PROBLEM TO SOLVE
Below is a listing; print exactly its lines from the one containing "Timer/Counter1 Compare Match" down to the one containing "python -m build --wheel --sdist &&", both inclusive, with every picture left out.

GIVEN DATA

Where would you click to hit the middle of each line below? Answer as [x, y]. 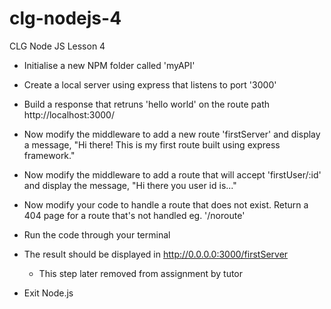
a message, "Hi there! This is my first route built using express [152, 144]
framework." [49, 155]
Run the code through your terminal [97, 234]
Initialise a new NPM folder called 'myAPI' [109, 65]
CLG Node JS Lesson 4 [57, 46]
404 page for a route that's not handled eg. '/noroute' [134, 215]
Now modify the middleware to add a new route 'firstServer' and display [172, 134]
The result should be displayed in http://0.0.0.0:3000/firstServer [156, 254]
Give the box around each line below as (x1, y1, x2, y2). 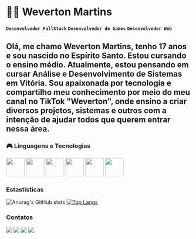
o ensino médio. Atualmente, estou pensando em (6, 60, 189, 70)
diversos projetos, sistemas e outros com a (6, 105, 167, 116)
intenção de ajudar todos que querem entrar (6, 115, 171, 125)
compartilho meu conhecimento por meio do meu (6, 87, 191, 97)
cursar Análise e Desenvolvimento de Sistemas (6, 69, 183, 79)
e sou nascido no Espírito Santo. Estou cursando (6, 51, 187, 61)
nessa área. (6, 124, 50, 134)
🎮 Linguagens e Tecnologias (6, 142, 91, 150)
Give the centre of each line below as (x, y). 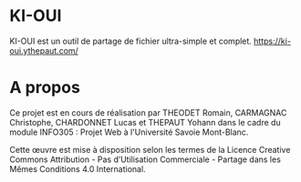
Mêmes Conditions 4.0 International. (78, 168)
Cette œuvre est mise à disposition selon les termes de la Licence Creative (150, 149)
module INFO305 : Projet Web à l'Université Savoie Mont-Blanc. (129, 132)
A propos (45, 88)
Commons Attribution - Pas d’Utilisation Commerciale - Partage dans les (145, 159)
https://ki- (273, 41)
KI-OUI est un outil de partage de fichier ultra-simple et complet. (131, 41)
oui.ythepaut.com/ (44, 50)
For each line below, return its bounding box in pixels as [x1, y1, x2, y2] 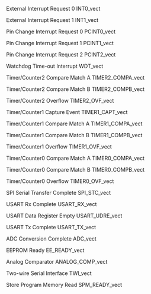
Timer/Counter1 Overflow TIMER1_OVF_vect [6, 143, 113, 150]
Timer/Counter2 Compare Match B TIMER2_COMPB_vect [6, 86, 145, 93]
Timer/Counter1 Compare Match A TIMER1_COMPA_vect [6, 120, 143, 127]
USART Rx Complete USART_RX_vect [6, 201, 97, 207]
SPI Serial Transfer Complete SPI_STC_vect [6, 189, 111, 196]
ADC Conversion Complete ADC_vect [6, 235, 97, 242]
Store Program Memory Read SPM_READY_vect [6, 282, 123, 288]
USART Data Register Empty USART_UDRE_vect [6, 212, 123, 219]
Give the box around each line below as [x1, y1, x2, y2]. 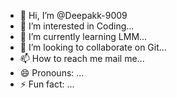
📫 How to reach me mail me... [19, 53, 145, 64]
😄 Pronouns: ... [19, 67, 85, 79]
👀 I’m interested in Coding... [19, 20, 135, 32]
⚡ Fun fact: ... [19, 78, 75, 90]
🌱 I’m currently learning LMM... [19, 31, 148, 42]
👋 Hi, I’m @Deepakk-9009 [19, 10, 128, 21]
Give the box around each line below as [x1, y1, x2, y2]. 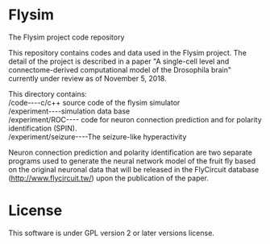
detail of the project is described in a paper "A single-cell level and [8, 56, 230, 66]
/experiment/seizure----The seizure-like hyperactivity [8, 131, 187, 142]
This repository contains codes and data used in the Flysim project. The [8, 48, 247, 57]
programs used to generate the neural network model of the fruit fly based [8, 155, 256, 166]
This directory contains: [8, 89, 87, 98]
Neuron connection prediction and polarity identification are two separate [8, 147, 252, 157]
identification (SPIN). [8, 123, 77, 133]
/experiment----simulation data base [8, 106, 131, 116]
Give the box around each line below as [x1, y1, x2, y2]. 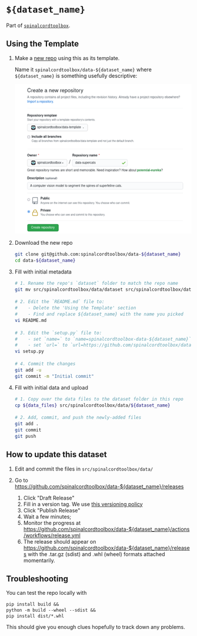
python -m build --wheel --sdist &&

...

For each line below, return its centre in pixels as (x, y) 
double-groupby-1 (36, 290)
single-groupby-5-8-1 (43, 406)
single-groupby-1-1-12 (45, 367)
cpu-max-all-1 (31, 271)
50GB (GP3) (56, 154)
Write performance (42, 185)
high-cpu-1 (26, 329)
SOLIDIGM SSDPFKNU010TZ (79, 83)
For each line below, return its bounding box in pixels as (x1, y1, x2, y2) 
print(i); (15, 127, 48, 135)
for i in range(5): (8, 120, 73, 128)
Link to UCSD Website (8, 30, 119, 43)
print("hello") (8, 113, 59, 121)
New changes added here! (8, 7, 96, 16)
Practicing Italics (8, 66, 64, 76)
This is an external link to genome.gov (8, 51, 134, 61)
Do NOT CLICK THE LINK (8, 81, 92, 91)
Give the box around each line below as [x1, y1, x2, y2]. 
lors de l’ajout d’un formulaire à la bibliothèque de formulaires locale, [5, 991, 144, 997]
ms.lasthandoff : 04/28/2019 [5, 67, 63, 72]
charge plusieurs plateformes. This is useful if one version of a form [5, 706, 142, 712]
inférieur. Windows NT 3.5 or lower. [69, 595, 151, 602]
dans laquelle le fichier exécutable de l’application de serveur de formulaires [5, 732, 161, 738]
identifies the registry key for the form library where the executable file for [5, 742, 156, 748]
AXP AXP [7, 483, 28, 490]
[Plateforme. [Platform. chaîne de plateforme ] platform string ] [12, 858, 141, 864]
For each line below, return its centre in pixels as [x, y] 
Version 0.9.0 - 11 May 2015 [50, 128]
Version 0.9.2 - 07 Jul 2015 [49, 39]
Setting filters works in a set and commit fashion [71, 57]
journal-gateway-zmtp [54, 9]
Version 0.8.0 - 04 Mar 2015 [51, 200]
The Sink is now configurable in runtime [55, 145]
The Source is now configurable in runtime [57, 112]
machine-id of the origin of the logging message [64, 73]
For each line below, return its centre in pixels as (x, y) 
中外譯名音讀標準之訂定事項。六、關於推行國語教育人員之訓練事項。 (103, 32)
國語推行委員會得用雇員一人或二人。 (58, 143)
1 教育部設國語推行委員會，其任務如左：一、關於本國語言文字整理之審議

OUTPUT
Timer/Counter1 Compare Match A TIMER1_COMPA_vect [6, 120, 143, 127]
USART Rx Complete USART_RX_vect [6, 201, 97, 207]
SPI Serial Transfer Complete SPI_STC_vect [6, 189, 111, 196]
ADC Conversion Complete ADC_vect [6, 235, 97, 242]
Store Program Memory Read SPM_READY_vect [6, 282, 123, 288]
USART Data Register Empty USART_UDRE_vect [6, 212, 123, 219]
Give the box around each line below as [x1, y1, x2, y2]. 
📫 How to reach me mail me... [19, 53, 145, 64]
😄 Pronouns: ... [19, 67, 85, 79]
👀 I’m interested in Coding... [19, 20, 135, 32]
⚡ Fun fact: ... [19, 78, 75, 90]
🌱 I’m currently learning LMM... [19, 31, 148, 42]
👋 Hi, I’m @Deepakk-9009 [19, 10, 128, 21]
Give the box around each line below as [x1, y1, x2, y2]. 
detail of the project is described in a paper "A single-cell level and [8, 56, 230, 66]
/experiment/seizure----The seizure-like hyperactivity [8, 131, 187, 142]
This repository contains codes and data used in the Flysim project. The [8, 48, 247, 57]
programs used to generate the neural network model of the fruit fly based [8, 155, 256, 166]
This directory contains: [8, 89, 87, 98]
Neuron connection prediction and polarity identification are two separate [8, 147, 252, 157]
identification (SPIN). [8, 123, 77, 133]
/experiment----simulation data base [8, 106, 131, 116]
Give the box around each line below as [x1, y1, x2, y2]. 
python -m build --wheel --sdist &&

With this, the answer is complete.